───── Records supplied

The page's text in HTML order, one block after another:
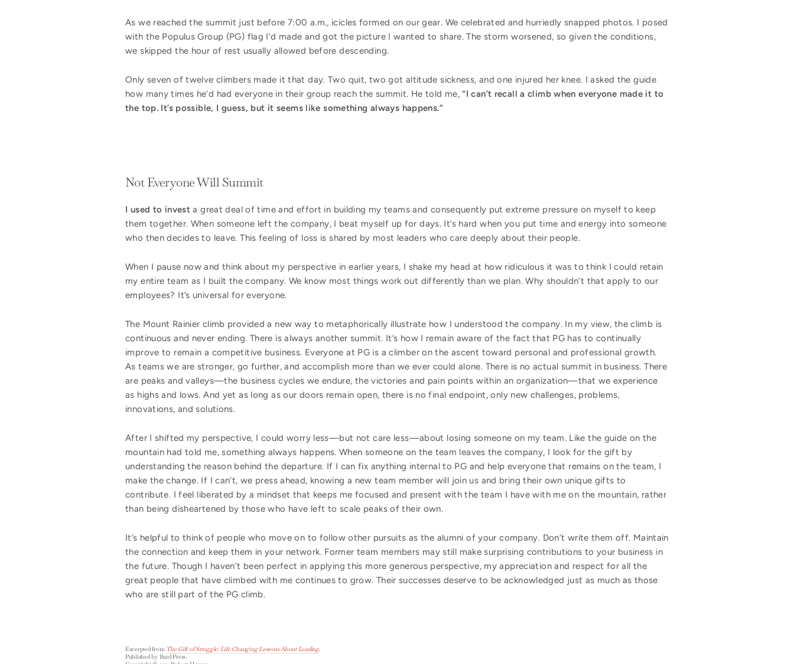
As we reached the summit just before 7:00 a.m., icicles formed on our gear. We celebrated and hurriedly snapped photos. I posed
with the Populus Group (PG) flag I’d made and got the picture I wanted to share. The storm worsened, so given the conditions,
we skipped the hour of rest usually allowed before descending.
Only seven of twelve climbers made it that day. Two quit, two got altitude sickness, and one injured her knee. I asked the guide
how many times he’d had everyone in their group reach the summit. He told me,“I can’t recall a climb when everyone made it to
the top. It’s possible, I guess, but it seems like something always happens.”
Not Everyone Will Summit
I used to invest a great deal of time and effort in building my teams and consequently put extreme pressure on myself to keep
them together. When someone left the company, I beat myself up for days. It’s hard when you put time and energy into someone
who then decides to leave. This feeling of loss is shared by most leaders who care deeply about their people.
When I pause now and think about my perspective in earlier years, I shake my head at how ridiculous it was to think I could retain
my entire team as I built the company. We know most things work out differently than we plan. Why shouldn’t that apply to our
employees? It’s universal for everyone.
The Mount Rainier climb provided a new way to metaphorically illustrate how I understood the company. In my view, the climb is
continuous and never ending. There is always another summit. It’s how I remain aware of the fact that PG has to continually
improve to remain a competitive business. Everyone at PG is a climber on the ascent toward personal and professional growth.
As teams we are stronger, go further, and accomplish more than we ever could alone. There is no actual summit in business. There
are peaks and valleys—the business cycles we endure, the victories and pain points within an organization—that we experience
as highs and lows. And yet as long as our doors remain open, there is no final endpoint, only new challenges, problems,
innovations, and solutions.
After I shifted my perspective, I could worry less—but not care less—about losing someone on my team. Like the guide on the
mountain had told me, something always happens. When someone on the team leaves the company, I look for the gift by
understanding the reason behind the departure. If I can fix anything internal to PG and help everyone that remains on the team, I
make the change. If I can’t, we press ahead, knowing a new team member will join us and bring their own unique gifts to
contribute. I feel liberated by a mindset that keeps me focused and present with the team I have with me on the mountain, rather
than being disheartened by those who have left to scale peaks of their own.
It’s helpful to think of people who move on to follow other pursuits as the alumni of your company. Don’t write them off. Maintain
the connection and keep them in your network. Former team members may still make surprising contributions to your business in
the future. Though I haven’t been perfect in applying this more generous perspective, my appreciation and respect for all the
great people that have climbed with me continues to grow. Their successes deserve to be acknowledged just as much as those
who are still part of the PG climb.
Excerpted from The Gift of Struggle: Life Changing Lessons About Leading.
Published by Bard Press.
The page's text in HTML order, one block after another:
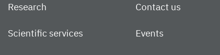
Research
Scientific services
Contact us
Events
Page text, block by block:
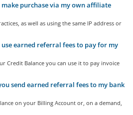
purchase via my own affiliate
as well as using the same IP address or
earned referral fees to pay for my
Credit Balance you can use it to pay invoice
send earned referral fees to my bank
on your Billing Account or, on a demand,
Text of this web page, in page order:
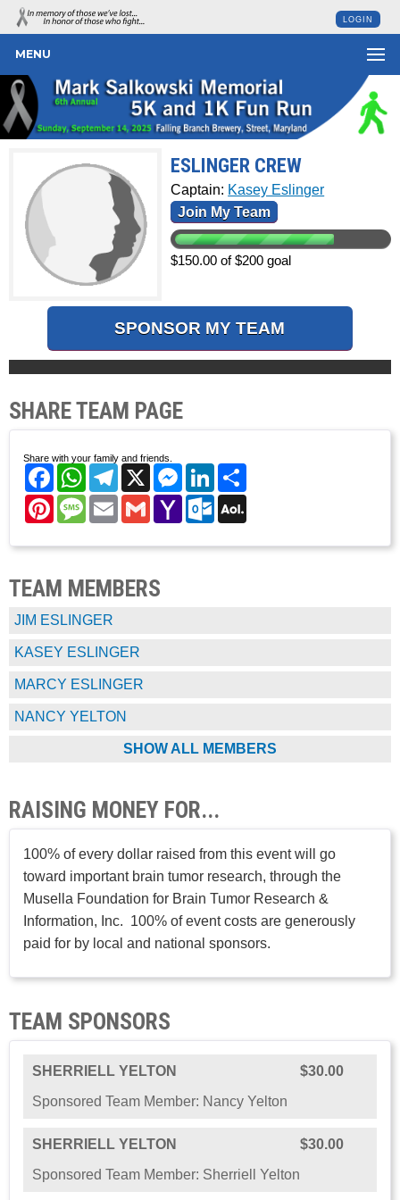
LOGIN
MENU
ESLINGER CREW
Captain: Kasey Eslinger
Join My Team
$150.00 of $200 goal
SPONSOR MY TEAM
SHARE TEAM PAGE
Share with your family and friends.
FacebookWhatsAppTelegram
X Messenger
LinkedIn
PinterestMessage
EmailGmailYahoo
Mail
Outlook.com
TEAM MEMBERS
JIM ESLINGER
KASEY ESLINGER
MARCY ESLINGER
NANCY YELTON
SHOW ALL MEMBERS
RAISING MONEY FOR...
100% of every dollar raised from this event will go
toward important brain tumor research, through the
Musella Foundation for Brain Tumor Research &
Information, Inc. 100% of event costs are generously
paid for by local and national sponsors.
TEAM SPONSORS
SHERRIELL YELTON
$30.00
Sponsored Team Member: Nancy Yelton
SHERRIELL YELTON
$30.00
Sponsored Team Member: Sherriell Yelton
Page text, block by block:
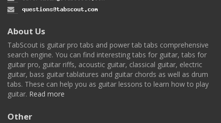
About Us
TabScout is guitar pro tabs and power tab tabs comprehensive
search engine. You can find interesting tabs for guitar, tabs for
guitar pro, guitar riffs, acoustic guitar, classical guitar, electric
guitar, bass guitar tablatures and guitar chords as well as drum
tabs. These can help you as guitar lessons to learn how to play
guitar. Read more
Other
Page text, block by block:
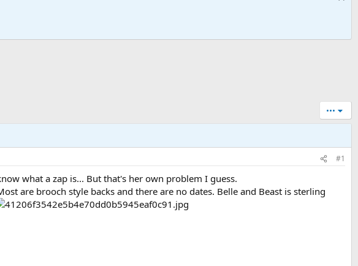
•••
#1
what a zap is... But that's her own problem I guess.
are brooch style backs and there are no dates. Belle and Beast is sterling
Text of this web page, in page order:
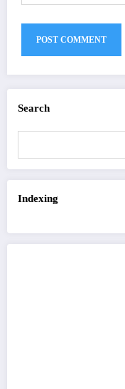
Search
Indexing
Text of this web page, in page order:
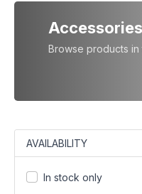
Browse products in
AVAILABILITY
In stock only
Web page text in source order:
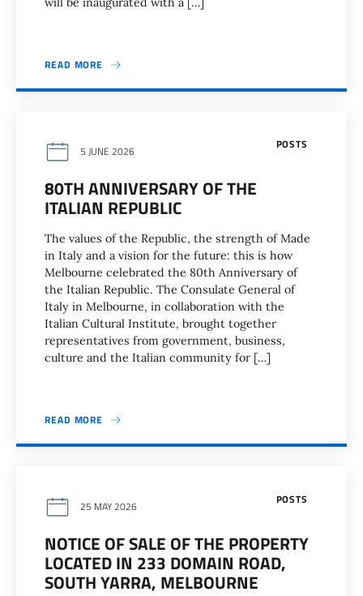
READ MORE
POSTS
5 JUNE 2026
80TH ANNIVERSARY OF THE
ITALIAN REPUBLIC
The values of the Republic, the strength of Made
in Italy and a vision for the future: this is how
Melbourne celebrated the 80th Anniversary of
the Italian Republic. The Consulate General of
Italy in Melbourne, in collaboration with the
Italian Cultural Institute, brought together
representatives from government, business,
culture and the Italian community for […]
READ MORE
POSTS
25 MAY 2026
NOTICE OF SALE OF THE PROPERTY
LOCATED IN 233 DOMAIN ROAD,
SOUTH YARRA, MELBOURNE
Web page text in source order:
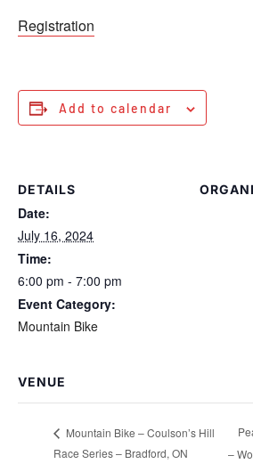
Registration
Add to calendar
DETAILS
Date:
July 16, 2024
Time:
6:00 pm - 7:00 pm
Event Category:
Mountain Bike
VENUE
Mountain Bike – Coulson’s Hill
Race Series – Bradford, ON
–
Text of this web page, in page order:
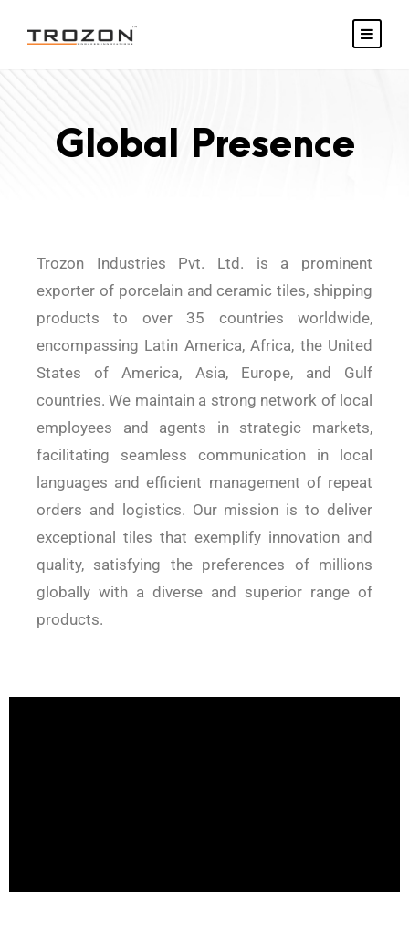
Global Presence
Trozon Industries Pvt. Ltd. is a prominent
exporter of porcelain and ceramic tiles, shipping
products to over 35 countries worldwide,
encompassing Latin America, Africa, the United
States of America, Asia, Europe, and Gulf
countries. We maintain a strong network of local
employees and agents in strategic markets,
facilitating seamless communication in local
languages and efficient management of repeat
orders and logistics. Our mission is to deliver
exceptional tiles that exemplify innovation and
quality, satisfying the preferences of millions
globally with a diverse and superior range of
products.
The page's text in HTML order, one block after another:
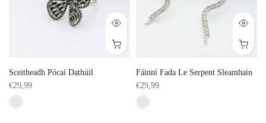
Sceitheadh Pócaí Dathúil
€29,99
Fáinní Fada Le Serpent Sleamhain
€29,99
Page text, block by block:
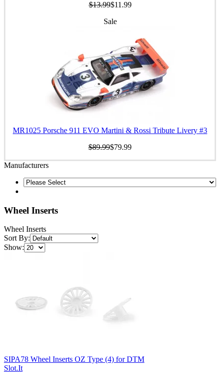
$13.99$11.99
Sale
MR1025 Porsche 911 EVO Martini & Rossi Tribute Livery #3
$89.99$79.99
Manufacturers
Wheel Inserts
Wheel Inserts
Sort By:
Show:
SIPA78 Wheel Inserts OZ Type (4) for DTM
Slot.It
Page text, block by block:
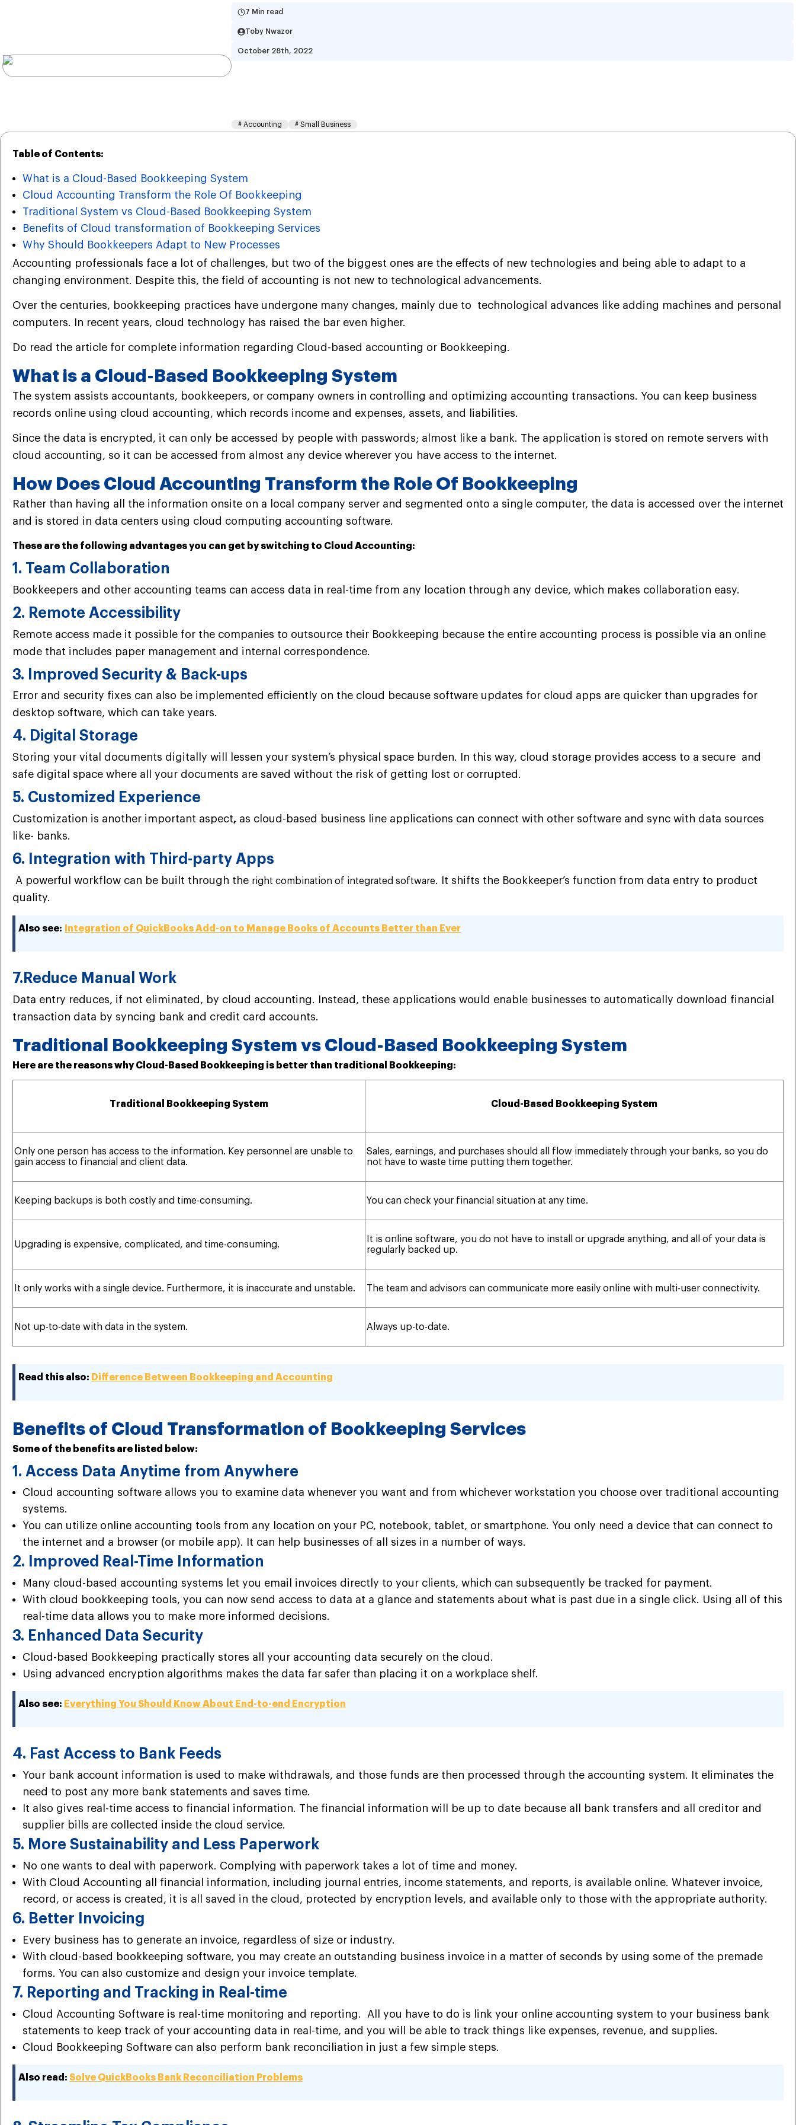
7 Min read
Toby Nwazor
October 28th, 2022
# Accounting #Small Business
Table of Contents:
What is a Cloud-Based Bookkeeping System
Cloud Accounting Transform the Role Of Bookkeeping
Traditional System vs Cloud-Based Bookkeeping System
Benefits of Cloud transformation of Bookkeeping Services
Why Should Bookkeepers Adapt to New Processes
Accounting professionals face a lot of challenges, but two of the biggest ones are the effects of new technologies and being able to adapt to a
changing environment. Despite this, the field of accounting is not new to technological advancements.
Over the centuries, bookkeeping practices have undergone many changes, mainly due to technological advances like adding machines and personal
computers.
In recent years, cloud technology has raised the bar even higher.
Do read the article for complete information regarding Cloud-based accounting or Bookkeeping.
What is a Cloud-Based Bookkeeping System
The system assists accountants, bookkeepers, or company owners in controlling and optimizing accounting transactions. You can keep business
records online using cloud accounting, which records income and expenses, assets, and liabilities.
Since the data is encrypted, it can only be accessed by people with passwords; almost like a bank. The application is stored on remote servers with
cloud accounting, so it can be accessed from almost any device wherever you have access to the internet.
How Does Cloud Accounting Transform the Role Of Bookkeeping
Rather than having all the information onsite on a local company server and segmented onto a single computer, the data is accessed over the internet
and is stored in data centers using cloud computing accounting software.
These are the following advantages you can get by switching to Cloud Accounting:
1. Team Collaboration
Bookkeepers and other accounting teams can access data in real-time from any location through any device, which makes collaboration easy.
2. Remote Accessibility
Remote access made it possible for the companies to outsource their Bookkeeping because the entire accounting process is possible via an online
mode that includes paper management and internal correspondence.
3. Improved Security & Back-ups
Error and security fixes can also be implemented efficiently on the cloud because software updates for cloud apps are quicker than upgrades for
desktop software, which can take years.
4. Digital Storage
Storing your vital documents digitally will lessen your system’s physical space burden. In this way, cloud storage provides access to a secure and
safe digital space where all your documents are saved without the risk of getting lost or corrupted.
5. Customized Experience
Customization is another important aspect, as cloud-based business line applications can connect with other software and sync with data sources
like- banks.
6. Integration with Third-party Apps
A powerful workflow can be built through the right combination of integrated software. It shifts the Bookkeeper’s function from data entry to product
quality.
Also see: Integration of QuickBooks Add-on to Manage Books of Accounts Better than Ever
7.Reduce Manual Work
Data entry reduces, if not eliminated, by cloud accounting. Instead, these applications would enable businesses to automatically download financial
transaction data by syncing bank and credit card accounts.
Traditional Bookkeeping System vs Cloud-Based Bookkeeping System
Here are the reasons why Cloud-Based Bookkeeping is better than traditional Bookkeeping:
Traditional Bookkeeping System Cloud-Based Bookkeeping System
Only one person has access to the information. Key personnel are unable to
gain access to financial and client data.
Sales, earnings, and purchases should all flow immediately through your banks, so you do
not have to waste time putting them together.
Keeping backups is both costly and time-consuming. You can check your financial situation at any time.
Upgrading is expensive, complicated, and time-consuming.
It is online software, you do not have to install or upgrade anything, and all of your data is
regularly backed up.
It only works with a single device. Furthermore, it is inaccurate and unstable. The team and advisors can communicate more easily online with multi-user connectivity.
Not up-to-date with data in the system. Always up-to-date.
Read this also: Difference Between Bookkeeping and Accounting
Benefits of Cloud Transformation of Bookkeeping Services
Some of the benefits are listed below:
1. Access Data Anytime from Anywhere
Cloud accounting software allows you to examine data whenever you want and from whichever workstation you choose over traditional accounting
systems.
You can utilize online accounting tools from any location on your PC, notebook, tablet, or smartphone. You only need a device that can connect to
the internet and a browser (or mobile app). It can help businesses of all sizes in a number of ways.
2. Improved Real-Time Information
Many cloud-based accounting systems let you email invoices directly to your clients, which can subsequently be tracked for payment.
With cloud bookkeeping tools, you can now send access to data at a glance and statements about what is past due in a single click. Using all of this
real-time data allows you to make more informed decisions.
3. Enhanced Data Security
Cloud-based Bookkeeping practically stores all your accounting data securely on the cloud.
Using advanced encryption algorithms makes the data far safer than placing it on a workplace shelf.
Also see: Everything You Should Know About End-to-end Encryption
4. Fast Access to Bank Feeds
Your bank account information is used to make withdrawals, and those funds are then processed through the accounting system. It eliminates the
need to post any more bank statements and saves time.
It also gives real-time access to financial information. The financial information will be up to date because all bank transfers and all creditor and
supplier bills are collected inside the cloud service.
5. More Sustainability and Less Paperwork
No one wants to deal with paperwork. Complying with paperwork takes a lot of time and money.
With Cloud Accounting all financial information, including journal entries, income statements, and reports, is available online. Whatever invoice,
record, or access is created, it is all saved in the cloud, protected by encryption levels, and available only to those with the appropriate authority.
6. Better Invoicing
Every business has to generate an invoice, regardless of size or industry.
With cloud-based bookkeeping software, you may create an outstanding business invoice in a matter of seconds by using some of the premade
forms. You can also customize and design your invoice template.
7. Reporting and Tracking in Real-time
Cloud Accounting Software is real-time monitoring and reporting. All you have to do is link your online accounting system to your business bank
statements to keep track of your accounting data in real-time, and you will be able to track things like expenses, revenue, and supplies.
Cloud Bookkeeping Software can also perform bank reconciliation in just a few simple steps.
Also read: Solve QuickBooks Bank Reconciliation Problems
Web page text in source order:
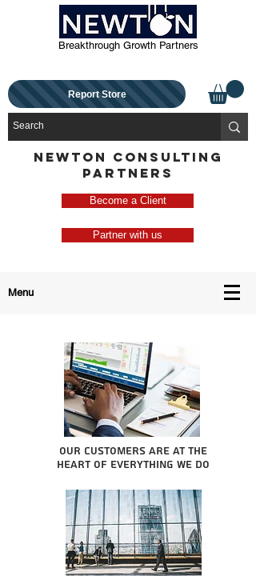
Breakthrough Growth Partners
Report Store
NEWTON CONSULTING
PARTNERS
Become a Client
Partner with us
Menu
Our Customers are at the
heart of everything we do
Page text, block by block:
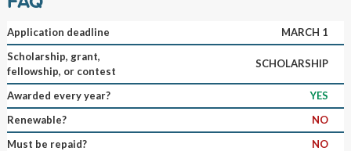
Application deadline
MARCH 1
Scholarship, grant,
fellowship, or contest
SCHOLARSHIP
Awarded every year?
YES
Renewable?
NO
Must be repaid?
NO
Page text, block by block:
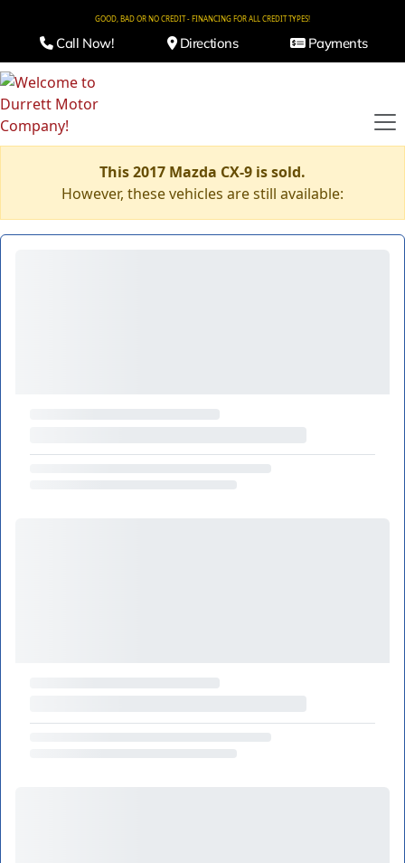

──────────

→ Description of the task
The lines from the start of the records above through the line that holds "we skipped the" are to be copied exactly, both ends included, and no pictures are to be copied.

→ The completed task
The page's text in HTML order, one block after another:
As we reached the summit just before 7:00 a.m., icicles formed on our gear. We celebrated and hurriedly snapped photos. I posed
with the Populus Group (PG) flag I’d made and got the picture I wanted to share. The storm worsened, so given the conditions,
we skipped the hour of rest usually allowed before descending.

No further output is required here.